Ventilation Principles introduced the avionics bay as one of the ventilation objects with its own computer; Mixing & Recirculation showed the recirculation valves partly closing on a dual-pack failure to protect the avionics. This deep-dive opens up avionics ventilation itself: the Avionics Equipment Ventilation Computer (AEVC), the blowing sub-system, the extraction sub-system, the cooling-effect detector (CED), and the four operating configurations — including the DITCHING logic that is the reverse of the outflow valves.


1. Components — nine FINs + breakers

Part FIN Location
Avionics Equipment Ventilation Computer (AEVC) 2HQ avionics bay
Extract fan 7HQ underfloor (zone 134)
Underfloor extract valve 12HQ underfloor (zone 134)
Overboard (OVBD) extract valve 13HQ underfloor (zone 133)
Extract pressure switch 11HQ underfloor (zone 134)
Cooling-effect detector (CED) 5HQ blowing duct (zone 121)
Relay 3HQ panel 881VU
External AVNCS VENT caution light 9HQ panel 925VU (zone 120)
VENTILATION/EXTRACT pushbutton 10HQ panel 212VU

Breakers: 1HQ (AVNCS EXTRACT FAN), 4HQ (AEVC), 6HQ (AVNCS VENT CED), 8HQ (AVNCS VENT CTL).


2. The full chain

   BLOWING — air bled from the air-conditioning system, by one source:
     ① 2 cabin recirculation fans (normal)        ② 2 packs (if the fans fail)
     ③ 1 emergency ram-air inlet (dual-pack fail)  ④ 2 LP ground connectors (ground)
        ▼ via the recirculation path upstream of the mixer
     recirculated air filtered < 400 µm (better than ARINC 600)
        ▼
   AVIONICS BAY equipment cooled: rack 800VU (CPC / pack / zone controllers),
     fwd & weather-radar racks, ADIRU, main AC/DC power centres, battery,
     displays / FCU / pedestal, overhead, cockpit temp sensor
        ▼ hot air after the equipment
   EXTRACTION:
     CED 5HQ monitors cooling capacity (flow + temperature)
       → FWC (warning) → AEVC (maintenance) → mechanic call horn + AVNCS VENT 9HQ light
     extract fan 7HQ (three-phase 115/200 V AC, one speed, 155–165 °C thermal cutout)
     pressure switch 11HQ (fan outlet)
        ▼ AEVC selects the path
     underfloor valve 12HQ → fwd cargo underfloor → outflow valves → overboard
        OR
     overboard valve 13HQ → directly overboard

The EXTRACT pushbutton (10HQ) has AUTO (AEVC controls both valves) and OVRD (the overboard valve is partially open, the underfloor valve closed).


3. Blowing sub-system — four sources + the 400 µm filter

The required blowing airflow is bled from the air conditioning system by one of the following supply sources: 2 cabin recirculation fans, 2 air conditioning packs, 1 emergency ram air inlet, 2 LP ground connectors.

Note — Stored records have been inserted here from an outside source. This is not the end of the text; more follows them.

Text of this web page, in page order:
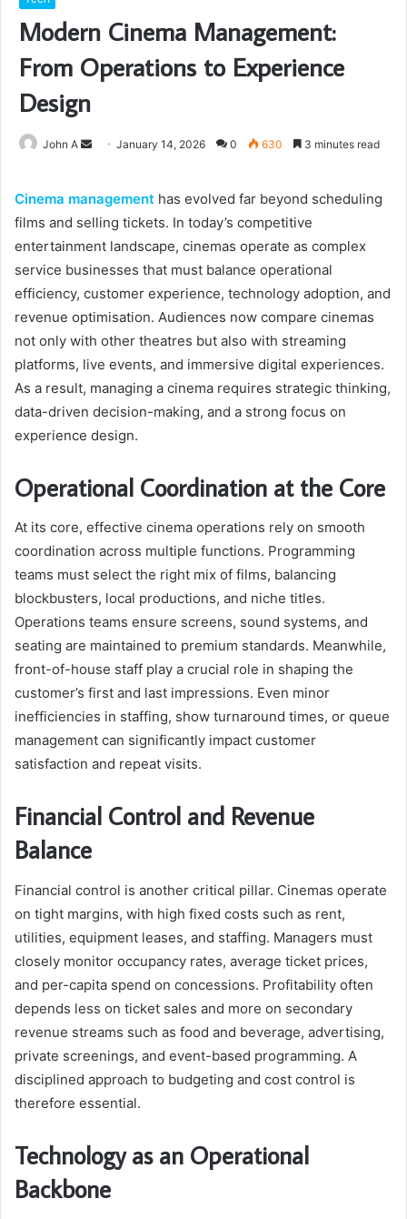
Modern Cinema Management:
From Operations to Experience
Design
John A
Send January 14, 2026 0 630 3 minutes read
Cinema management has evolved far beyond scheduling
films and selling tickets. In today’s competitive
entertainment landscape, cinemas operate as complex
service businesses that must balance operational
efficiency, customer experience, technology adoption, and
revenue optimisation. Audiences now compare cinemas
not only with other theatres but also with streaming
platforms, live events, and immersive digital experiences.
As a result, managing a cinema requires strategic thinking,
data-driven decision-making, and a strong focus on
experience design.
Operational Coordination at the Core
At its core, effective cinema operations rely on smooth
coordination across multiple functions. Programming
teams must select the right mix of films, balancing
blockbusters, local productions, and niche titles.
Operations teams ensure screens, sound systems, and
seating are maintained to premium standards. Meanwhile,
front-of-house staff play a crucial role in shaping the
customer’s first and last impressions. Even minor
inefficiencies in staffing, show turnaround times, or queue
management can significantly impact customer
satisfaction and repeat visits.
Financial Control and Revenue
Balance
Financial control is another critical pillar. Cinemas operate
on tight margins, with high fixed costs such as rent,
utilities, equipment leases, and staffing. Managers must
closely monitor occupancy rates, average ticket prices,
and per-capita spend on concessions. Profitability often
depends less on ticket sales and more on secondary
revenue streams such as food and beverage, advertising,
private screenings, and event-based programming. A
disciplined approach to budgeting and cost control is
therefore essential.
Technology as an Operational
Backbone

Under normal conditions the system enables the required airflow to be supplied by both cabin recirculation fans. In case of failure of cabin recirculation fans, fresh air from the air conditioning packs is bled by a connection on the mixer unit. The recirculated air is filtered with a higher efficiency than ARINC 600 requirements (400 microns). — AMM 21-26-00 §3.B (1)

[!note]- The avionics use recirculation air from upstream of the mixer — not fresh pack air

Avionics ventilation ≠ cabin ventilation: it uses the recirculation air upstream of the mixer (filtered, already-used cabin air), not fresh pack air — except when the recirculation fans fail. Why: the recirculation air is already near the cabin target temperature (cool enough), and using fresh pack air would waste cooling capacity (the avionics need cooling, not fresh air). The 400 µm filter is better than the ARINC 600 requirement (the standard equipment-rack interface spec, including a minimum supply-air filtration).


4. Recirculation-valve behaviour

Cabin fans Packs Recirculation valves
both ON both ON open (normal)
both OFF both ON packs back up via the mixer connection
both ON both OFF partly closed (priority to the avionics — see ata-21-10)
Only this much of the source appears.